Although the Fed Chairman added that more evidence of inflation moving “sustainably” toward 2% was needed, the speech triggered speculations of the US central bank cutting its benchmark interest rates twice this year.

On the economic data front, the US NFIB Small Business Optimism Index surged to 91.5 in June, from 90.5 a month ago.

Tech stocks extended gains on Tuesday. Shares of Tesla, Nvidia, and Intel continued to rally.

Financial stocks also recorded gains ahead of the start of the bank reporting season this week. Shares of Goldman Sachs, JPMorgan Chase and Citigroup led the uptrend.

The S&P 500 gained 0.07% to settle at 5,576.98 on Tuesday, while the Nasdaq 100 rose 0.07% to close at 20,453.02. The Dow Jones index bucked the trend, shedding 52.82 points, or 0.13%, to close at 39,291.97.

What to watch: Investors await the release of inflation data from the US this week. The annual inflation rate in the US, which eased to 3.3% in May, is expected to fall further to 3.1% in June. Factory gate prices in the US, which fell by 0.2% in May, are projected to increase 0.1% in June.

Data on wholesale inventories, due to be released today, will also remain in focus. US wholesale inventories are expected to increase 0.6% to $901.6 billion in May, after a 0.2% rise in the prior month.

Other Markets: European indices closed lower on Tuesday, with the FTSE 100, DAX 40, CAC 40 and STOXX Europe 600 Index down by 0.66%, 1.28%, 1.56% and 0.90%, respectively.

The news shaping the markets

US officials said Russia is unlikely to make significant territorial gains in Ukraine during the upcoming months. The news sent the RUB/USD pair lower in forex trading this morning.


China’s producer prices eased 0.8% year-over-year in June, compared to a 1.4% decline in May. This being the 21st consecutive month of decline in factory gate prices exerted pressure on the CNY/USD forex pair.

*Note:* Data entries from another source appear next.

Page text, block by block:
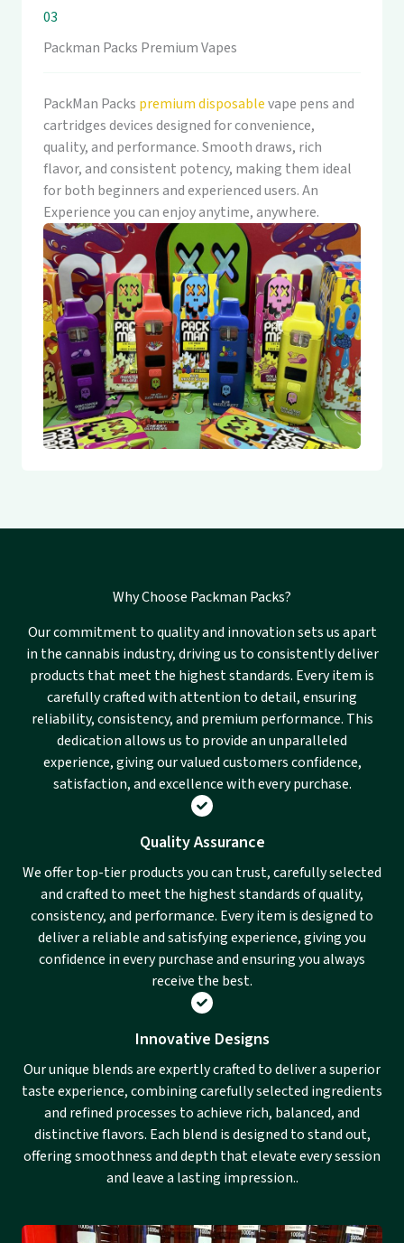
03
Packman Packs Premium Vapes
PackMan Packs premium disposablevape pens and
cartridges devices designed for convenience,
quality, and performance. Smooth draws, rich
flavor, and consistent potency, making them ideal
for both beginners and experienced users. An
Experience you can enjoy anytime, anywhere.
Why Choose Packman Packs?
Our commitment to quality and innovation sets us apart
in the cannabis industry, driving us to consistently deliver
products that meet the highest standards. Every item is
carefully crafted with attention to detail, ensuring
reliability, consistency, and premium performance. This
dedication allows us to provide an unparalleled
experience, giving our valued customers confidence,
satisfaction, and excellence with every purchase.
Quality Assurance
We offer top-tier products you can trust, carefully selected
and crafted to meet the highest standards of quality,
consistency, and performance. Every item is designed to
deliver a reliable and satisfying experience, giving you
confidence in every purchase and ensuring you always
receive the best.
Innovative Designs
Our unique blends are expertly crafted to deliver a superior
taste experience, combining carefully selected ingredients
and refined processes to achieve rich, balanced, and
distinctive flavors. Each blend is designed to stand out,
offering smoothness and depth that elevate every session
and leave a lasting impression..
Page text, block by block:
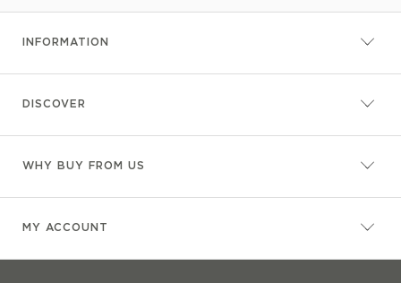
INFORMATION
DISCOVER
WHY BUY FROM US
MY ACCOUNT
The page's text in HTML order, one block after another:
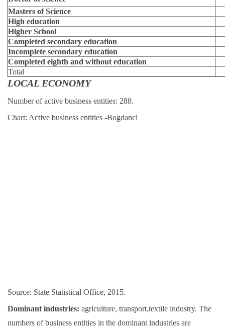
Masters of Science
High education
Higher School
Completed secondary education
Incomplete secondary education
Completed eighth and without education
Total
LOCAL ECONOMY
Number of active business entities: 288.
Chart: Active business entities -Bogdanci
Source: State Statistical Office, 2015.
Dominant industries: agriculture, transport,textile industry. The
numbers of business entities in the dominant industries are
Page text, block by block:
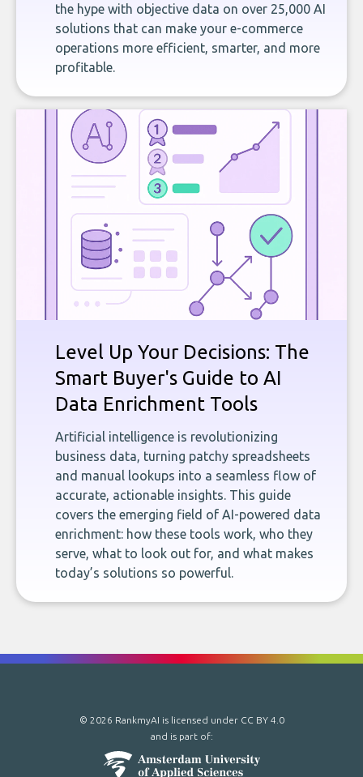
the hype with objective data on over 25,000 AI
solutions that can make your e-commerce
operations more efficient, smarter, and more
profitable.
Level Up Your Decisions: The
Smart Buyer's Guide to AI
Data Enrichment Tools
Artificial intelligence is revolutionizing
business data, turning patchy spreadsheets
and manual lookups into a seamless flow of
accurate, actionable insights. This guide
covers the emerging field of AI-powered data
enrichment: how these tools work, who they
serve, what to look out for, and what makes
today’s solutions so powerful.
© 2026 RankmyAI is licensed under CC BY 4.0
and is part of:
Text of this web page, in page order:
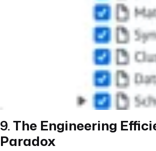
9.The Engineering
Paradox
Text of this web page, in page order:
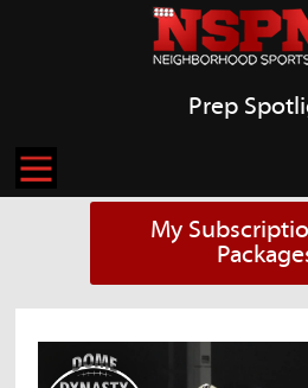
Prep
My
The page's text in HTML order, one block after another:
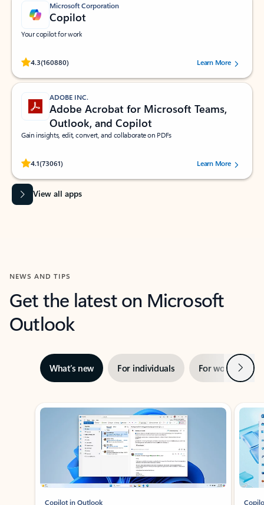
Microsoft Corporation
Copilot
Your copilot for work
4.3(160880)
Rated (#=ratingAverage#) stars out of 5 stars, by 160880 users.Learn More
ADOBE INC.
Adobe Acrobat for Microsoft Teams,
Outlook, and Copilot
Gain insights, edit, convert, and collaborate on PDFs
4.1(73061)
Rated (#=ratingAverage#) stars out of 5 stars, by 73061 users.Learn More
View all apps
NEWS AND TIPS
Get the latest on Microsoft
Outlook
What’s new For individuals For work Next
Showing slide 1 of 3
Copilot in Outlook
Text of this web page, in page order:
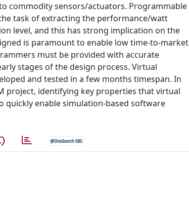
commodity sensors/actuators. Programmable
task of extracting the performance/watt
level, and this has strong implication on the
is paramount to enable low time-to-market
must be provided with accurate
stages of the design process. Virtual
and tested in a few months timespan. In
project, identifying key properties that virtual
quickly enable simulation-based software
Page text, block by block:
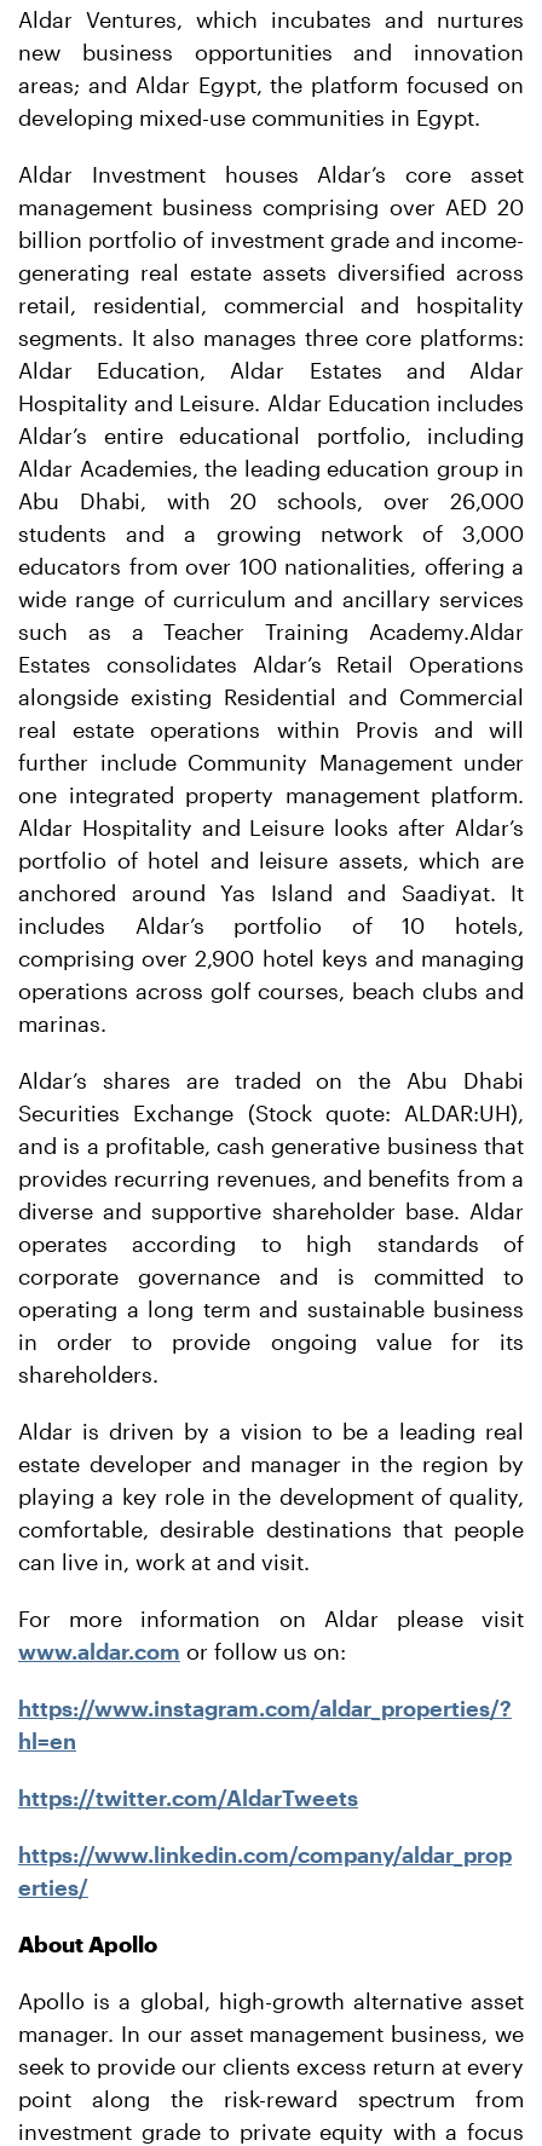
Aldar Ventures, which incubates and nurtures
new business opportunities and innovation
areas; and Aldar Egypt, the platform focused on
developing mixed-use communities in Egypt.
Aldar Investment houses Aldar’s core asset
management business comprising over AED 20
billion portfolio of investment grade and income-
generating real estate assets diversified across
retail, residential, commercial and hospitality
segments. It also manages three core platforms:
Aldar Education, Aldar Estates and Aldar
Hospitality and Leisure. Aldar Education includes
Aldar’s entire educational portfolio, including
Aldar Academies, the leading education group in
Abu Dhabi, with 20 schools, over 26,000
students and a growing network of 3,000
educators from over 100 nationalities, offering a
wide range of curriculum and ancillary services
such as a Teacher Training Academy.Aldar
Estates consolidates Aldar’s Retail Operations
alongside existing Residential and Commercial
real estate operations within Provis and will
further include Community Management under
one integrated property management platform.
Aldar Hospitality and Leisure looks after Aldar’s
portfolio of hotel and leisure assets, which are
anchored around Yas Island and Saadiyat. It
includes Aldar’s portfolio of 10 hotels,
comprising over 2,900 hotel keys and managing
operations across golf courses, beach clubs and
marinas.
Aldar’s shares are traded on the Abu Dhabi
Securities Exchange (Stock quote: ALDAR:UH),
and is a profitable, cash generative business that
provides recurring revenues, and benefits from a
diverse and supportive shareholder base. Aldar
operates according to high standards of
corporate governance and is committed to
operating a long term and sustainable business
in order to provide ongoing value for its
shareholders.
Aldar is driven by a vision to be a leading real
estate developer and manager in the region by
playing a key role in the development of quality,
comfortable, desirable destinations that people
can live in, work at and visit.
For more information on Aldar please visit
www.aldar.com or follow us on:
https://www.instagram.com/aldar_properties/?
hl=en
https://twitter.com/AldarTweets
https://www.linkedin.com/company/aldar_prop
erties/
About Apollo
Apollo is a global, high-growth alternative asset
manager. In our asset management business, we
seek to provide our clients excess return at every
point along the risk-reward spectrum from
investment grade to private equity with a focus

The Reserve Bank of New Zealand maintained its official cash rate at 5.5% during its latest policy meeting, sending the NZD/USD pair lower in forex trading this morning.


Japan’s producer prices rose by 2.9% year-over-year in June, after rising 2.6% in the earlier month, which exerted pressure on the JPY/USD forex pair.


South Korea’s unemployment rate came in unchanged for the fourth straight month at 2.8% in June, sending the KRW/USD pair lower in forex trading this morning.

What else to watch today

Saudi Arabia’s industrial production, Turkey’s industrial production and jobless rate, Italy’s industrial production, US MBA mortgage applications, crude oil inventories, gasoline stocks change and distillate stocks, India’s money supply M3, Brazil’s inflation rate, Russia’s inflation rate, France’s current account, as well as China’s vehicle sales.